The geometric distribution models how many trials you need before getting your first success in a series of independent experiments. Whether it's coin flips, product inspections, or job interviews, any time you're asking "how many attempts until it finally works?", the geometric distribution is your tool.

Geometric Distribution Probability Calculations

The geometric distribution applies when you have Bernoulli trials: repeated independent trials where each trial has only two outcomes (success or failure) and the probability of success $p$ stays the same every time.

The random variable $X$ represents the number of trials until the first success. The probability mass function (PMF) is:

$P(X = k) = (1 - p)^{k-1} \cdot p$

where $k = 1, 2, 3, \ldots$

The logic behind this formula: to get your first success on trial $k$ , you need $k - 1$ failures in a row (each with probability $1 - p$ ), followed by one success (probability $p$ ).

To calculate a geometric probability:

Identify the probability of success $p$ for each trial.
Determine $k$ , the specific trial number you're calculating the probability for.
Plug into the PMF and simplify.

Example: A weighted coin has a 0.4 probability of landing heads. What's the probability that the first heads occurs on the 3rd flip?

$P(X = 3) = (1 - 0.4)^{3-1} \cdot 0.4 = (0.6)^2 \cdot 0.4 = 0.36 \cdot 0.4 = 0.144$

Geometric distribution probability calculations, Category:Geometric distribution - Wikimedia Commons

Interpreting Geometric Distribution Parameters

Mean (expected value):

$E(X) = \frac{1}{p}$

This tells you the average number of trials needed to get the first success. For example, since the probability of rolling a 6 on a fair die is $\frac{1}{6}$ , you'd expect on average $\frac{1}{1/6} = 6$ rolls to get your first 6.

Notice the intuition: a lower probability of success means you'll need more trials on average.

Standard deviation:

$\sigma = \sqrt{\frac{1 - p}{p^2}}$

This measures how much variability there is in the number of trials needed. A higher standard deviation means the actual number of attempts could differ a lot from the mean.

When applying these to real-world problems, always interpret in context. If $p = 0.2$ for getting hired at each job interview, the mean is $\frac{1}{0.2} = 5$ interviews, and the standard deviation is $\sqrt{\frac{0.8}{0.04}} = \sqrt{20} \approx 4.47$ interviews. You'd say: "On average, a person needs 5 interviews to get hired, with a standard deviation of about 4.47 interviews, indicating quite a bit of variability."

Geometric distribution probability calculations, Probability a: Bernoulli trial on Vimeo

Two Cases of Geometric Distributions

Your textbook or exam may define the geometric distribution in one of two ways. Read problems carefully to figure out which version is being used.

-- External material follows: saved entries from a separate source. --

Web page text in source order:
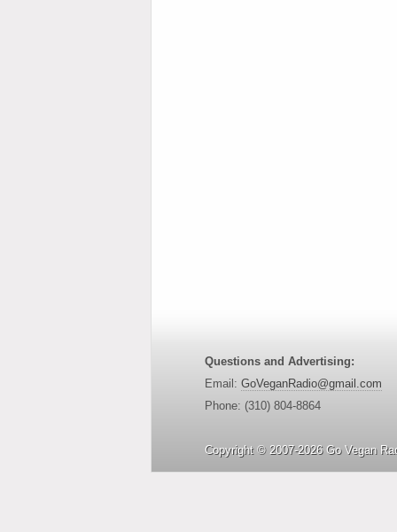
Questions and Advertising:
Email: GoVeganRadio@gmail.com
Phone: (310) 804-8864
Copyright © 2007-2026 Go Vegan
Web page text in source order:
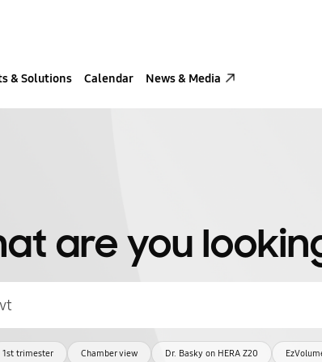
& Solutions Calendar News & Media
are you
1st trimester Chamber view Dr. Basky on HERA Z20
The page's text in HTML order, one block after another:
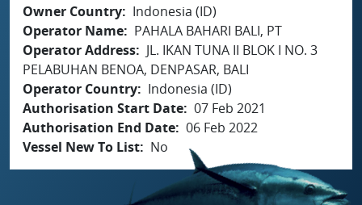
Owner Country
Indonesia (ID)
Operator Name
PAHALA BAHARI BALI, PT
Operator Address
JL. IKAN TUNA II BLOK I NO. 3
PELABUHAN BENOA, DENPASAR, BALI
Operator Country
Indonesia (ID)
Authorisation Start Date 07 Feb 2021
Authorisation End Date 06 Feb 2022
Vessel New To List
No
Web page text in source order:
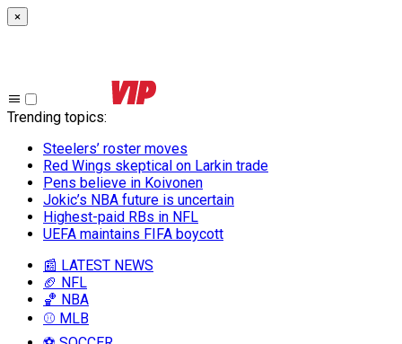
×
Trending topics:
Steelers’ roster moves
Red Wings skeptical on Larkin trade
Pens believe in Koivonen
Jokic’s NBA future is uncertain
Highest-paid RBs in NFL
UEFA maintains FIFA boycott
📰 LATEST NEWS
🏈 NFL
🏀 NBA
⚾ MLB
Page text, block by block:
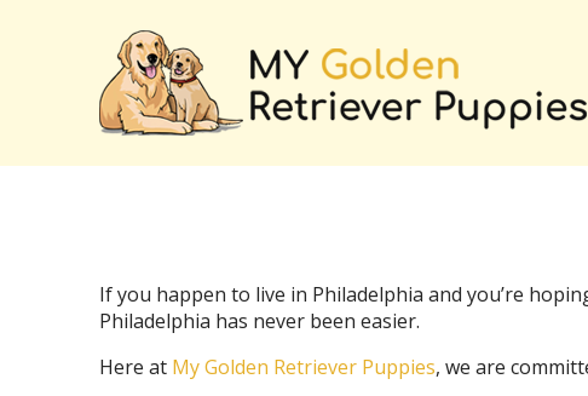
If you happen to live in Philadelphia and you’re
Philadelphia has never been easier.
Here at My Golden Retriever Puppies, we are
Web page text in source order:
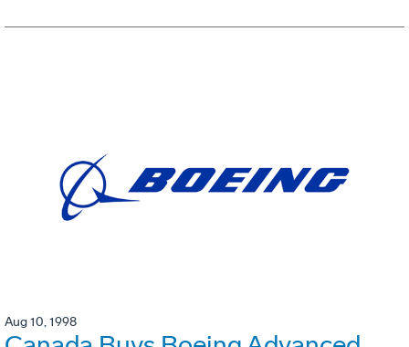
Aug 10, 1998
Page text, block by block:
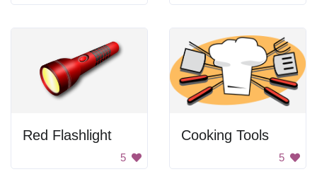
Red Flashlight
5
Cooking Tools
5

Case 1: $X$ = number of trials until the first success (includes the success trial)
- $X$ can be 1, 2, 3, ...
- PMF: $P(X = k) = (1 - p)^{k-1} \cdot p$ , where $k = 1, 2, 3, \ldots$
- Mean: $E(X) = \frac{1}{p}$
Case 2: $Y$ = number of failures before the first success (does not include the success trial)
- $Y$ can be 0, 1, 2, ...
- PMF: $P(Y = k) = (1 - p)^{k} \cdot p$ , where $k = 0, 1, 2, \ldots$
- Mean: $E(Y) = \frac{1 - p}{p}$

The key difference: Case 1 starts at $k = 1$ with exponent $k - 1$ , while Case 2 starts at $k = 0$ with exponent $k$ . The two are related by $Y = X - 1$ . Most intro stats courses use Case 1.

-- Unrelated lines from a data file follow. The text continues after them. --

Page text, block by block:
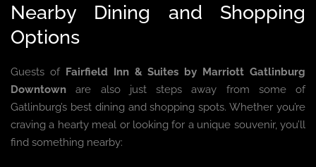
Nearby Dining and Shopping
Options
Guests of Fairfield Inn & Suites by Marriott Gatlinburg
Downtown are also just steps away from some of
Gatlinburg’s best dining and shopping spots. Whether you’re
craving a hearty meal or looking for a unique souvenir, you’ll
find something nearby:
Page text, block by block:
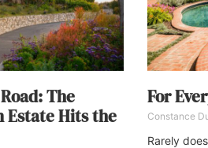
The
Estate Hits the
For
Constance
Rarely
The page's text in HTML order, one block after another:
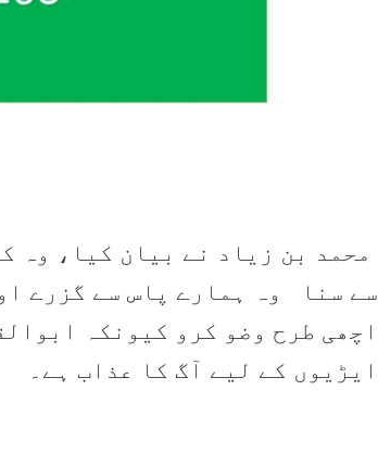
محمد بن زیاد نے بیان کیا، وہ
سے سنا وہ ہمارے پاس سے گزرے
اچھی طرح وضو کرو کیونکہ
ایڑیوں کے لیے آگ کا عذاب ہے۔
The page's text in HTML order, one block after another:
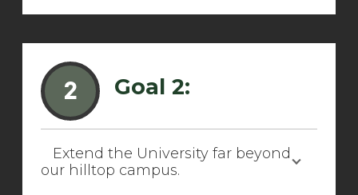
2 Goal 2:
Extend the University far beyond
our hilltop campus.
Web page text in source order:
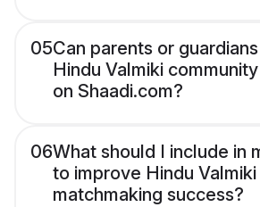
05Can parents or
Hindu Valmiki
on Shaadi.com?
06What should I include in
to improve Hindu Valmiki
matchmaking success?
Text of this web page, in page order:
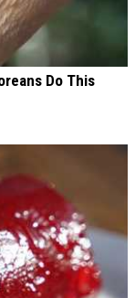
Do This
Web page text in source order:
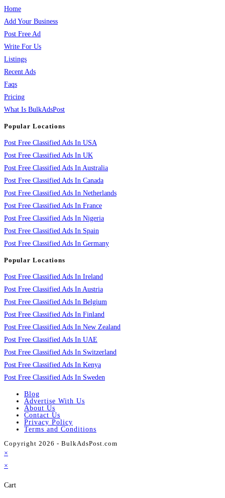
Home
Add Your Business
Post Free Ad
Write For Us
Listings
Recent Ads
Faqs
Pricing
What Is BulkAdsPost
Popular Locations
Post Free Classified Ads In USA
Post Free Classified Ads In UK
Post Free Classified Ads In Australia
Post Free Classified Ads In Canada
Post Free Classified Ads In Netherlands
Post Free Classified Ads In France
Post Free Classified Ads In Nigeria
Post Free Classified Ads In Spain
Post Free Classified Ads In Germany
Popular Locations
Post Free Classified Ads In Ireland
Post Free Classified Ads In Austria
Post Free Classified Ads In Belgium
Post Free Classified Ads In Finland
Post Free Classified Ads In New Zealand
Post Free Classified Ads In UAE
Post Free Classified Ads In Switzerland
Post Free Classified Ads In Kenya
Post Free Classified Ads In Sweden
Blog
Advertise With Us
About Us
Contact Us
Privacy Policy
Terms and Conditions
Copyright 2026 - BulkAdsPost.com
×
×
Cart

The cumulative distribution function (CDF) gives the probability that the first success occurs within $k$ trials or fewer:

$P(X \leq k) = 1 - (1 - p)^k$

This is useful when a problem asks something like "what's the probability of getting at least one success in 5 tries?" rather than asking about a specific trial number.

The negative binomial distribution extends the geometric distribution to model the number of trials needed to achieve a specified number of successes (not just the first). The geometric distribution is the special case where you need exactly one success.